Section 2.06 Binding Effects; Benefits of Modification; Waiver. This Agreement may be amended, modified or supplemented only by a written instrument duly executed by the Parent and the Holder. No course of dealing between the Parent and the Holder or any delay in exercising any rights hereunder will operate as a waiver of any rights of any party to this Agreement. The failure of any party to enforce any of the provisions of this Agreement will in no way be construed as a waiver of such provisions and will not affect the right of such party thereafter to enforce each and every provision of this Agreement in accordance with its terms.

Section 2.07 Entire Agreement. This Agreement, together with the Purchase Agreement (in each case, including the exhibits and schedules to such documents, and any agreement, document or instrument referenced herein or therein), collectively contain the complete agreement between the parties hereto with respect to the transactions contemplated hereby and thereby and supersede all prior agreements and understandings between the parties hereto with respect to the subject matter of this Agreement.
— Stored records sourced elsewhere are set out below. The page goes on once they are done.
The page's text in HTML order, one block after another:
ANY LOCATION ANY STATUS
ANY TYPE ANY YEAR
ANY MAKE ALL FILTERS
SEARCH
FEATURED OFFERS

The parties hereto agree that prior drafts of this Agreement and such other agreements, documents or instruments contemplated hereby will be deemed not to provide any evidence as to the meaning of any provision hereof or thereof or the intent of the parties hereto with respect hereto or thereto. This Agreement shall control in the event of a conflict between the provisions of this Agreement and the Purchase Agreement with respect to the subject matter hereof.
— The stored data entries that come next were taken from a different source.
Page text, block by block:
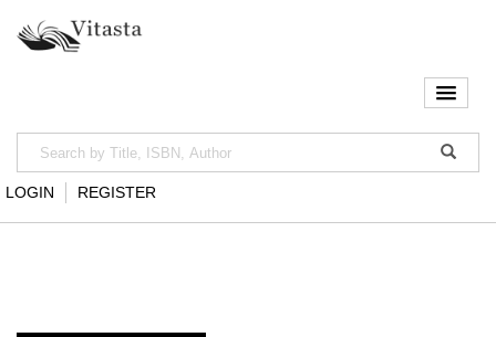
LOGIN REGISTER
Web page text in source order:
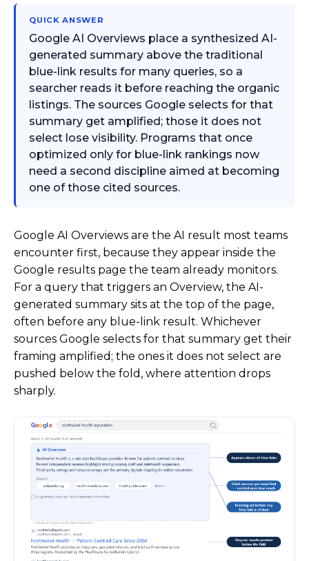
QUICK ANSWER
Google AI Overviews place a synthesized AI-
generated summary above the traditional
blue-link results for many queries, so a
searcher reads it before reaching the organic
listings. The sources Google selects for that
summary get amplified; those it does not
select lose visibility. Programs that once
optimized only for blue-link rankings now
need a second discipline aimed at becoming
one of those cited sources.
Google AI Overviews are the AI result most teams
encounter first, because they appear inside the
Google results page the team already monitors.
For a query that triggers an Overview, the AI-
generated summary sits at the top of the page,
often before any blue-link result. Whichever
sources Google selects for that summary get their
framing amplified; the ones it does not select are
pushed below the fold, where attention drops
sharply.
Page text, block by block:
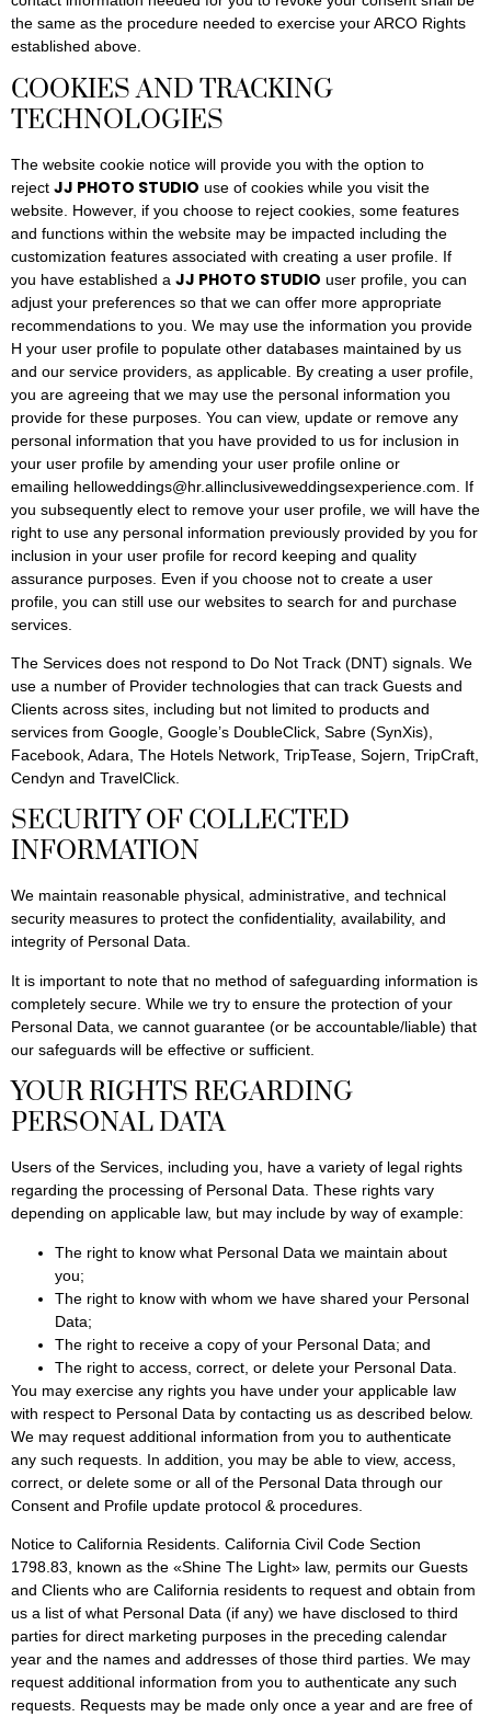
the same as the procedure needed to exercise your ARCO Rights
established above.
COOKIES AND TRACKING
TECHNOLOGIES
The website cookie notice will provide you with the option to
reject JJ PHOTO STUDIO use of cookies while you visit the
website. However, if you choose to reject cookies, some features
and functions within the website may be impacted including the
customization features associated with creating a user profile. If
you have established a JJ PHOTO STUDIO user profile, you can
adjust your preferences so that we can offer more appropriate
recommendations to you. We may use the information you provide
H your user profile to populate other databases maintained by us
and our service providers, as applicable. By creating a user profile,
you are agreeing that we may use the personal information you
provide for these purposes. You can view, update or remove any
personal information that you have provided to us for inclusion in
your user profile by amending your user profile online or
emailing helloweddings@hr.allinclusiveweddingsexperience.com. If
you subsequently elect to remove your user profile, we will have the
right to use any personal information previously provided by you for
inclusion in your user profile for record keeping and quality
assurance purposes. Even if you choose not to create a user
profile, you can still use our websites to search for and purchase
services.
The Services does not respond to Do Not Track (DNT) signals. We
use a number of Provider technologies that can track Guests and
Clients across sites, including but not limited to products and
services from Google, Google’s DoubleClick, Sabre (SynXis),
Facebook, Adara, The Hotels Network, TripTease, Sojern, TripCraft,
Cendyn and TravelClick.
SECURITY OF COLLECTED
INFORMATION
We maintain reasonable physical, administrative, and technical
security measures to protect the confidentiality, availability, and
integrity of Personal Data.
It is important to note that no method of safeguarding information is
completely secure. While we try to ensure the protection of your
Personal Data, we cannot guarantee (or be accountable/liable) that
our safeguards will be effective or sufficient.
YOUR RIGHTS REGARDING
PERSONAL DATA
Users of the Services, including you, have a variety of legal rights
regarding the processing of Personal Data. These rights vary
depending on applicable law, but may include by way of example:
The right to know what Personal Data we maintain about
you;
The right to know with whom we have shared your Personal
Data;
The right to receive a copy of your Personal Data; and
The right to access, correct, or delete your Personal Data.
You may exercise any rights you have under your applicable law
with respect to Personal Data by contacting us as described below.
We may request additional information from you to authenticate
any such requests. In addition, you may be able to view, access,
correct, or delete some or all of the Personal Data through our
Consent and Profile update protocol & procedures.
Notice to California Residents. California Civil Code Section
1798.83, known as the «Shine The Light» law, permits our Guests
and Clients who are California residents to request and obtain from
us a list of what Personal Data (if any) we have disclosed to third
parties for direct marketing purposes in the preceding calendar
year and the names and addresses of those third parties. We may
request additional information from you to authenticate any such
requests. Requests may be made only once a year and are free of

Section 2.08 Counterparts. This Agreement and all other documents related hereto may be executed in several counterparts, each of which shall be deemed an original, but such counterparts shall together constitute but one and the same agreement. The execution of this Agreement and any agreement or instrument entered into in connection with this Agreement, and any amendment hereto or thereto, by either party hereto may be evidenced by way of an electronic transmission of such party’s signature, and such electronically transmitted signature shall be deemed to constitute the original signature of such party.
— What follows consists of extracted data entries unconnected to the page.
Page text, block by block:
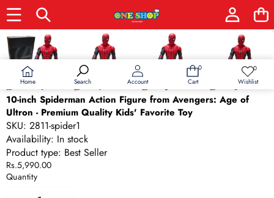
Home Search Account
0
0
Cart
0Wish
Wishlist
Skip to product information
10-inch Spiderman Action Figure from Avengers: Age of
Ultron - Premium Quality Kids' Favorite Toy
SKU: 2811-spider1
Availability: In stock
Product type: Best Seller
Rs.5,990.00
Quantity
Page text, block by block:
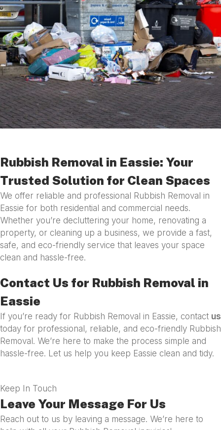
Rubbish Removal in Eassie: Your
Trusted Solution for Clean Spaces
We offer reliable and professional Rubbish Removal in
Eassie for both residential and commercial needs.
Whether you’re decluttering your home, renovating a
property, or cleaning up a business, we provide a fast,
safe, and eco-friendly service that leaves your space
clean and hassle-free.
Contact Us for Rubbish Removal in
Eassie
If you’re ready for Rubbish Removal in Eassie, contact us
today for professional, reliable, and eco-friendly Rubbish
Removal. We’re here to make the process simple and
hassle-free. Let us help you keep Eassie clean and tidy.
Keep In Touch
Leave Your Message For Us
Reach out to us by leaving a message. We’re here to
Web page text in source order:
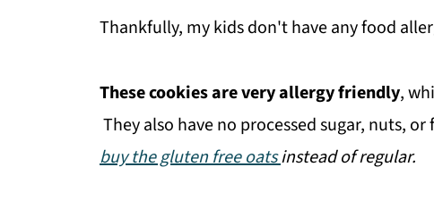
Thankfully, my kids don't have any food
These cookies are very allergy friendly,
They also have no processed sugar, nuts, or
buy the gluten free oatsinstead of regular.

Section 2.09 Amendment. This Agreement may be amended, modified or supplemented only by an instrument in writing specifically designated as an amendment, modification or supplement hereto, duly executed by the parties hereto.

*** SIGNATURE PAGE FOLLOWS***


IN WITNESS WHEREOF, the parties hereto have executed this Agreement to be effective as of the Effective Date.

 

SATCOM DIRECT HOLDINGS, INC.
By:  

/s/ Drew Haggard

Name: Drew Haggard

 

Address for Notice:

 

2450 W. NASA Blvd.

Melbourne, FL32904
Attn: James W. Jensen

By signing below, the Parent agrees to enforce the restrictions on transfer set forth in this Agreement.

 

GOGO INC.
By:  

/s/ Crystal L. Gordon

Name:   Crystal L. Gordon
Title:   Executive Vice President, General Counsel and Chief Administrative Officer


ANNEX A

LOCK-UP LEGEND

THE SHARES REPRESENTED BY THIS CERTIFICATE ARE SUBJECT TO A LOCK-UP AGREEMENT THAT RESTRICTS THE TRANSFER OF THESE SHARES ON OR ABOUT DECEMBER 3, 2024. COPIES OF SUCH AGREEMENT MAY BE OBTAINED UPON WRITTEN REQUEST OF THE SECRETARY OF THE COMPANY.


ANNEX B

SECURITIES ACT LEGEND

THE SECURITIES REPRESENTED BY THIS CERTIFICATE HAVE NOT BEEN REGISTERED UNDER THE SECURITIES ACT OF 1933, AS AMENDED, AND MAY NOT BE TRANSFERRED WITHOUT AN EFFECTIVE REGISTRATION STATEMENT FOR SUCH SECURITIES UNDER SUCH ACT OR PURSUANT TO RULE 144 PROMULGATED UNDER SUCH ACT OR AN OPINION OF COUNSEL SATISFACTORY TO THE CORPORATION THAT REGISTRATION IS NOT REQUIRED UNDER SUCH ACT.